A continuación, te dejamos una serie de recomendaciones elaboradas por Empantallados y el oftalmólogo Manuel Díaz Llopis, Catedrático de Oftalmología de la Universidad de Valencia, para realizar un uso responsable de las pantallas e intentar reducir así los posibles efectos nocivos para la salud ocular:

  1. Autoevalúate. Es importante ser consciente del uso que hacemos de las pantallas en nuestro día a día. Mide el tiempo que les dedicas, y valora si es el que deseas hacer. Presta especial atención a aquellas actividades que realizas de maneras simultánea con las pantallas: a veces es mejor renunciar al multitasking y enfocarte en una sola actividad a la vez.
  2. Crea un plan personal de uso digital. Sobre todo, determinando para qué quieres usar cada uno de tus dispositivos. Quita las notificaciones de la pantalla de inicio y se tú el que marca cuándo consultar tu teléfono.
  3. Ponte aliados o trucos. Incorpora recursos para medir, definir tiempos y buscar espacios de desconexión. Algunos sistemas operativos ya permiten establecer tiempos de uso; incorpora alarmas o establece mecanismos para dejar aparcados los dispositivos en determinados momentos.
  4. Parpadea voluntariamente con frecuencia.
  5. Tómate descansos cortos pero periódicos, levantando la mirada y desenfocando la pantalla. Si tienes oportunidad, lo ideal es mirar por la ventana o dirigir la mirada hacia algún espacio con luz natural. Idealmente, estos descansos se deben tomar cada 45 minutos. A lo largo del día, cuando se va incrementando la fatiga visual, esa frecuencia se debe incrementar.
  6. Utiliza lubricante ocular tipo lágrimas artificiales, para prevenir el ojo seco secundario.
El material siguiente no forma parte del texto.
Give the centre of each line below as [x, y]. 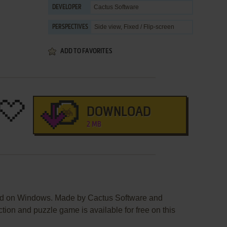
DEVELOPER [67, 8]
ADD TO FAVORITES [86, 51]
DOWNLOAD [119, 112]
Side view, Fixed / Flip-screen [134, 27]
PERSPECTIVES [70, 27]
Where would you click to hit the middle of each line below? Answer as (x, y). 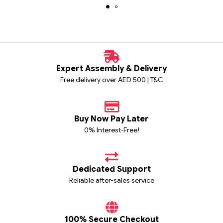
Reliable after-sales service (111, 180)
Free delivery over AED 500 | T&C (111, 80)
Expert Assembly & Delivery (111, 69)
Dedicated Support (111, 169)
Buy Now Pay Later (111, 119)
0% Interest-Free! (111, 130)
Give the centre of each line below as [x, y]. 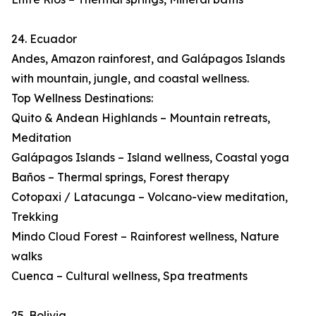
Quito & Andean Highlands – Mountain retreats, [141, 118]
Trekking [35, 217]
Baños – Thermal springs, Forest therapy [120, 177]
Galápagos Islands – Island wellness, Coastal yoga [150, 158]
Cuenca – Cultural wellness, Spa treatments [129, 276]
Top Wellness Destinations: [82, 98]
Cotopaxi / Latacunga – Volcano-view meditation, [150, 197]
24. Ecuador [44, 39]
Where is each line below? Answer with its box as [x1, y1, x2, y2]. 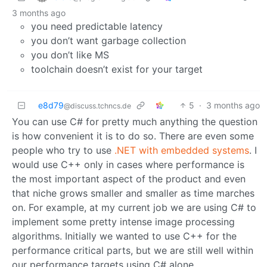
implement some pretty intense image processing [12, 215, 235, 228]
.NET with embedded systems [114, 144, 249, 156]
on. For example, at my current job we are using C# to [12, 201, 256, 213]
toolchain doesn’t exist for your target [31, 63, 203, 75]
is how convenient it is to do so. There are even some [12, 129, 254, 142]
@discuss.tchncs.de [64, 101, 131, 110]
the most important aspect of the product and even [12, 172, 246, 185]
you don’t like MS [31, 48, 109, 61]
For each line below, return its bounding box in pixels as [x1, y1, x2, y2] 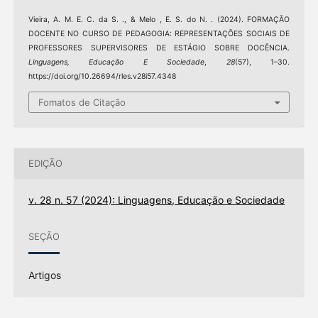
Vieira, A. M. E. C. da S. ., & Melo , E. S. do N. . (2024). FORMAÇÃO [28, 15, 290, 25]
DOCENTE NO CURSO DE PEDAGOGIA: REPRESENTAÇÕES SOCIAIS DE [28, 29, 290, 39]
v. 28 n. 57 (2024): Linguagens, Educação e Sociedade [28, 193, 285, 206]
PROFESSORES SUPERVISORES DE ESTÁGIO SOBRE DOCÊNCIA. [28, 43, 290, 53]
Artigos [28, 268, 61, 281]
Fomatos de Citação [38, 96, 126, 108]
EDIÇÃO [28, 158, 62, 170]
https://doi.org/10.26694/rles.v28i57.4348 [28, 72, 176, 82]
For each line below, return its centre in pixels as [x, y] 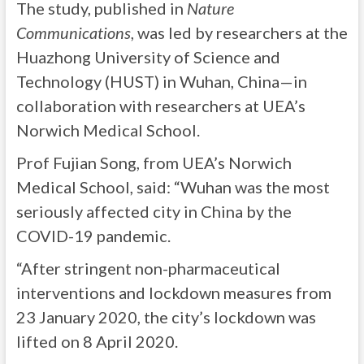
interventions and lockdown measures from [173, 292]
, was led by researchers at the [239, 32]
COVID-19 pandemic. [93, 236]
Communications [73, 32]
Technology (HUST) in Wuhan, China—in [161, 81]
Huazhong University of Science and [148, 57]
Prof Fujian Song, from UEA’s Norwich [154, 162]
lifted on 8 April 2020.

  7. Sitúate a una distancia adecuada de las pantallas. Lo ideal es situarnos a una distancia de entre 35 y 50 cm para pantallas pequeñas (móvil, Tablet), y aun mínimo de 55 cm para otras pantallas fijas.
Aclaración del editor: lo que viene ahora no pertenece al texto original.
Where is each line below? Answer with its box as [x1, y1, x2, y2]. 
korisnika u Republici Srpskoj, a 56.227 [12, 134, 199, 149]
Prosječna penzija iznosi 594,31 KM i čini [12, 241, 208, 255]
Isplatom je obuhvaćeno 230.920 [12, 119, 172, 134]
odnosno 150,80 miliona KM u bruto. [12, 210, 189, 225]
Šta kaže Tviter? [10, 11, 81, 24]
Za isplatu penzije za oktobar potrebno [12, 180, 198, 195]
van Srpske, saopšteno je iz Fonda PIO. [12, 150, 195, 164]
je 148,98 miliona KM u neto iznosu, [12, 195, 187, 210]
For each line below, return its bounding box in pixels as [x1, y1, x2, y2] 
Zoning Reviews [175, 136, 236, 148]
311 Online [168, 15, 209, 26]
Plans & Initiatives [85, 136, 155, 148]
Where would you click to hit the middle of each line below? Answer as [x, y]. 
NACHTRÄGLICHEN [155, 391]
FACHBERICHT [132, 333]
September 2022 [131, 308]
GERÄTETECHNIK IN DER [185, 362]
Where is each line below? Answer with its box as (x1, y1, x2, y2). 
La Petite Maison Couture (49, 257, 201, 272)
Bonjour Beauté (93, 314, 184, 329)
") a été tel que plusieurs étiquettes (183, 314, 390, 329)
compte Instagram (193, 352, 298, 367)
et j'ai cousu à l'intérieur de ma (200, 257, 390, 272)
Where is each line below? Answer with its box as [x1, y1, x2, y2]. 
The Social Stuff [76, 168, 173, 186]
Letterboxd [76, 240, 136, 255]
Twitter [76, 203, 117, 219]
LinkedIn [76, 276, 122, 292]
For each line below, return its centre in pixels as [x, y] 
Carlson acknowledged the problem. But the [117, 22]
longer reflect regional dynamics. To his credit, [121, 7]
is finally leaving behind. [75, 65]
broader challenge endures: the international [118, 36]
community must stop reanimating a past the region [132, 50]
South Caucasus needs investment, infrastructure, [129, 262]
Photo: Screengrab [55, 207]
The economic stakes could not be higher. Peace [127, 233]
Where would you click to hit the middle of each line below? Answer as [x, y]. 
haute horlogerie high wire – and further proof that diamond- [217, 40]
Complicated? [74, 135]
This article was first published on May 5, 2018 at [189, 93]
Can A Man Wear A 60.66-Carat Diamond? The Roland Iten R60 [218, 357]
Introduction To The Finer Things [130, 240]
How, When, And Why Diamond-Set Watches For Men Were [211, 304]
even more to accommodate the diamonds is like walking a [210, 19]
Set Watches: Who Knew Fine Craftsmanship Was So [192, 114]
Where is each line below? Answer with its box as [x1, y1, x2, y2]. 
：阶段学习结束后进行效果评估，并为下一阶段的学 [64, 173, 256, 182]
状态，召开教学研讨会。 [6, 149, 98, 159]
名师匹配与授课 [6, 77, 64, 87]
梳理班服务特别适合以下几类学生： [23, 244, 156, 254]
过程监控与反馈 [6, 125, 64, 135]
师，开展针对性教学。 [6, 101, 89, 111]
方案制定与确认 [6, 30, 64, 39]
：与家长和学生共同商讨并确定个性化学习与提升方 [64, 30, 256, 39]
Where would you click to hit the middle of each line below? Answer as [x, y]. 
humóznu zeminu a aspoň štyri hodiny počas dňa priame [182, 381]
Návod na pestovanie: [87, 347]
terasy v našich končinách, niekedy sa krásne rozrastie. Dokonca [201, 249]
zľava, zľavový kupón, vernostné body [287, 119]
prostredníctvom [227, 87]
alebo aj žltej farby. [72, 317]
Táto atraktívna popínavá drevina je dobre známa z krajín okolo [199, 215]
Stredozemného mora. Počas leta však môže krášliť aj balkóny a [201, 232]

  8. Si eres padre, tu ejemplo es importante. Intenta dirigirte a tus hijos sin estar haciendo uso del móvil, procura aglutinar todas las gestiones que tienes que hacer a través de los dispositivos a un momento del día y cread juntos un plan digital familiar, con normas y medidas que faciliten hacer un uso equilibrado de la tecnología en familia.
  9. En menores de 21 años, promover que el uso de pantallas fuera del horario escolar se realice en horas sin sol para evitar que esa utilización de pantallas en sitios oscuros impida realizar otras actividades bajo luz natural.
  10. Fija un día a la semana de ‘detox de pantallas’ en el que las pantallas se queden aparcadas y plantea alternativas de ocio como escapadas a la naturaleza, deporte, lectura, etc.
  11. Añade un filtro de luz azul, en el caso de que lleves gafas graduadas.